# Drill and eel cable and a Tight SQUEEZE!



## UnclogNH (Mar 28, 2009)

Swear they built this house around the 330 gallon oil tank
I don't know how I fit in there?? I'm a big guy too. K60 would have been no help to me because both me and the K60 are not going to fit :laughing: Got in there with the drill and eel.
Had to move a stack able washer dryer remove an adjustable metal support beam *Squeeze* behind a 330 gallon oil tank and the foundation and knock off a lead fit all. Dude I don't know how I did it.

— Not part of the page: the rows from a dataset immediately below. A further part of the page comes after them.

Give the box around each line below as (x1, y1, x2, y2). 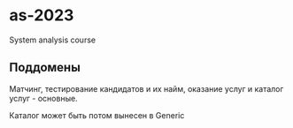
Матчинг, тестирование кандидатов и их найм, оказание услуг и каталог (9, 83, 284, 94)
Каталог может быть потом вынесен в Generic (9, 109, 185, 120)
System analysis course (9, 34, 96, 45)
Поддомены (9, 60, 81, 75)
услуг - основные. (9, 93, 78, 103)
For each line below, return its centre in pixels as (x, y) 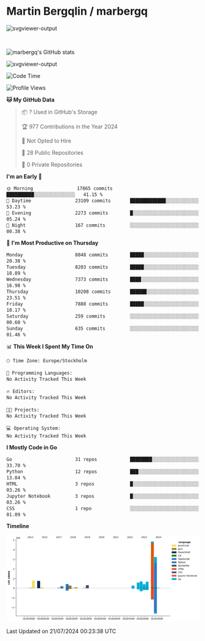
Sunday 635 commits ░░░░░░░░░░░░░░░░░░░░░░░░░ (103, 328)
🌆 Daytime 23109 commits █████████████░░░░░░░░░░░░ (103, 201)
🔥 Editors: (21, 391)
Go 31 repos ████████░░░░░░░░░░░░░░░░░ (103, 459)
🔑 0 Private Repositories (52, 165)
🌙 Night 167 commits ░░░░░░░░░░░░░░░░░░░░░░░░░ (103, 225)
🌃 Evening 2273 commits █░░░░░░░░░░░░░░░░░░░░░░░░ (103, 213)
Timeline (18, 526)
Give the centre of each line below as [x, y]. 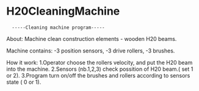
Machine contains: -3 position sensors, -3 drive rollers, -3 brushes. [91, 51]
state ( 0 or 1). [24, 82]
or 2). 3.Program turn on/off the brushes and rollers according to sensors [98, 75]
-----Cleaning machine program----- [58, 27]
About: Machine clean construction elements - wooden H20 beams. [92, 38]
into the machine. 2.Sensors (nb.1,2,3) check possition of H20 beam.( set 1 [100, 69]
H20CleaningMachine [63, 11]
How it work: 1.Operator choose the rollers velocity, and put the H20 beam [99, 62]

Drill and eel saved the day.:thumbsup:
Door to basement and stairs no way my drum machine was going down there.


----------



## Proud Plumber (Sep 15, 2008)

I would have made the customer pay me to thread an adapter and run a small piece of pipe to a safe location. I got my arm wrapped and skinned in a tight area like that. That looks nasty I hope you whacked em good Unclog.


----------



## UnclogNH (Mar 28, 2009)

Proud Plumber said:


> I would have made the customer pay me to thread an adapter and run a small piece of pipe to a safe location. I got my arm wrapped and skinned in a tight area like that. That looks nasty I hope you whacked em good Unclog.


They paid for that one :thumbsup: good thing I did not stop for lunch I would still be stuck in there:laughing:


----------



## tungsten plumb (Apr 15, 2010)

UnclogNH said:


> Swear they built this house around the 330 gallon oil tank
> I don't know how I fit in there?? I'm a big guy too. K60 would have been no help to me because both me and the K60 are not going to fit :laughing: Got in there with the drill and eel.
> Had to move a stack able washer dryer remove an adjustable metal support beam *Squeeze* behind a 330 gallon oil tank and the foundation and knock off a lead fit all. Dude I don't know how I did it. Drill and eel saved the day.:thumbsup:
> Door to basement and stairs no way my drum machine was going down there.


I would've charged the triple for that one :laughing:


----------



## OldSchool (Jan 30, 2010)

You could have cut the PVC pipe and installed another clean out.


----------



## UnclogNH (Mar 28, 2009)

Just behind the photo out of view it took a 45 up to vent. Now blocked by the stackable washer that had to be moved. Forget about pulling the toilet up stairs. Could have open the frenco too but the lead plug was there this was the easiest way.


----------